Call it the hallucinations in which the senses get mired up in the rave, rant and ravel of strange things; or hypnotism; or (if you’re a believer in ghosts and haunting spirits) the haunting spirit forced to unshackle its maliciously invisible absurdity. Humph, readers pick up your choice!
Sharply yielding and flowerily vulnerable face of till now took a giant swipe. There was a nipping retort. A sudden surge of egoistically astraying power unnaturally waved over her cotton-soft skin. A sort of macho-muscularity was superimposed over the feminine flower. Her breathing became stormily heavy. Petalous aperture of her lips contorted mischievously. Eyes dropped dead as if she was no more interested in seeing normal things of this world. It was for sure that the poor creature’d given in either to the exorcist or the spirit.
“Yes, I’m inside her!” gates of silence were broken.
It was an invidiously strange voice.

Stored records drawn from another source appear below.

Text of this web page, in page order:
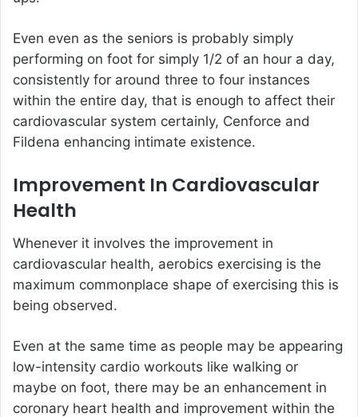
Even even as the seniors is probably simply
performing on foot for simply 1/2 of an hour a day,
consistently for around three to four instances
within the entire day, that is enough to affect their
cardiovascular system certainly, Cenforce and
Fildena enhancing intimate existence.
Improvement In Cardiovascular
Health
Whenever it involves the improvement in
cardiovascular health, aerobics exercising is the
maximum commonplace shape of exercising this is
being observed.
Even at the same time as people may be appearing
low-intensity cardio workouts like walking or
maybe on foot, there may be an enhancement in
coronary heart health and improvement within the
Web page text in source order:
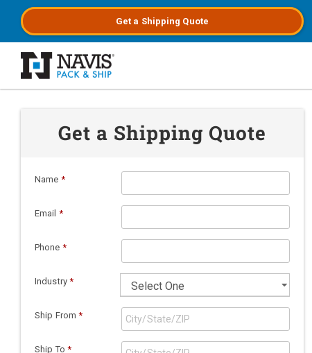
Get a Shipping Quote
Get a Shipping Quote
Name *
Email *
Phone *
Industry *
Ship From *
Ship To *
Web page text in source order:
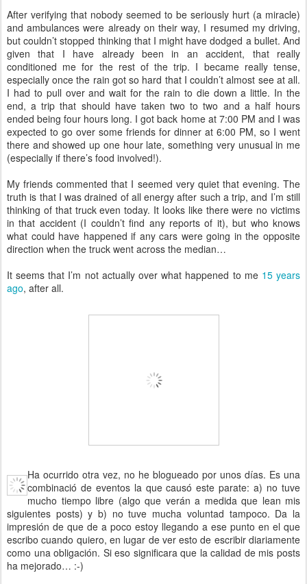
After verifying that nobody seemed to be seriously hurt (a miracle)
and ambulances were already on their way, I resumed my driving,
but couldn’t stopped thinking that I might have dodged a bullet. And
given that I have already been in an accident, that really
conditioned me for the rest of the trip. I became really tense,
especially once the rain got so hard that I couldn’t almost see at all.
I had to pull over and wait for the rain to die down a little. In the
end, a trip that should have taken two to two and a half hours
ended being four hours long. I got back home at 7:00 PM and I was
expected to go over some friends for dinner at 6:00 PM, so I went
there and showed up one hour late, something very unusual in me
(especially if there’s food involved!).
My friends commented that I seemed very quiet that evening. The
truth is that I was drained of all energy after such a trip, and I’m still
thinking of that truck even today. It looks like there were no victims
in that accident (I couldn’t find any reports of it), but who knows
what could have happened if any cars were going in the opposite
direction when the truck went across the median…
It seems that I’m not actually over what happened to me 15 years
ago, after all.
Ha ocurrido otra vez, no he blogueado por unos días. Es una
combinació de eventos la que causó este parate: a) no tuve
mucho tiempo libre (algo que verán a medida que lean mis
siguientes posts) y b) no tuve mucha voluntad tampoco. Da la
impresión de que de a poco estoy llegando a ese punto en el que
escribo cuando quiero, en lugar de ver esto de escribir diariamente
como una obligación. Si eso significara que la calidad de mis posts
ha mejorado… :-)

Like a beautifully rippling brook had been captured by a gurgling nullah. Like the epithalamiumic harmony of her soft vocal chords had been captivated by pettifogging jangling of thick chains.
“Who’re you to disturb me like this?” it sounded colossally proud of itself.
“I’ll burn you in this fire! Go away from this body!” the exorcist bayed for its blood.
“No, I won’t!” it sounded rock-adamant.
“Even your granny would!” the ritualist messed up his tone to thunderous proportions.
In rambling self-possessiveness the exorcist let out dolorously chanting grunts. It appeared as if he was torturing of his own soul as well. His body shook like hell was boiling inside. Watching him like this one would’ve surmised a pint-sized rationale just like this:
“To make a haunting spirit afraid, the exorcist himself has to become a bigger, more fearsome ghost.”
Are the evil spirits really afraid of provoking an exorcist?  Or is there some mechanism in our subconscious mind which provides an escaping outlet to the tortured self-–like submission in this case-–when one has been put in a situation where the attacking elements jam up the senses, thus, preventing normal sense-perception procedure? Anyway, whatever might be the cause, the haunting spirit broke down (or the inbuilt escaping mechanism saved her from any further torture?).
“Oh, master!” it gave a piteously long sigh. “Don’t burn me. I hold your feet and plead for mercy. I’ll do as you wish. I’ll never haunt this body again!” the voice plummeted down to fluminously surrendering calm from its earlier proclamation of Himalayan hugeness.
The exorcist doubled his torturing efforts. The poor body couldn’t tolerate this final assault and the spirit was gone. But before it was gone, it’d soaked too much energy from the body (or is’t the benumbing intoxication and nausea produced by the subconsciously struggling ‘escaping instinct’?). Whatever might have been the reason, effect was just the same. The pretty woman lost her senses and dropped on her back. Subtle shades of a deep slumber blossomed in the beautiful orchard of her body. Slipshod whiteness corpsely domed over her cheeks was slowly, slowly defeated by rosy hues.
“Give her this bhabhoot to lick after the meals,” the exorcist-doctor prescribed his medicine after the operation.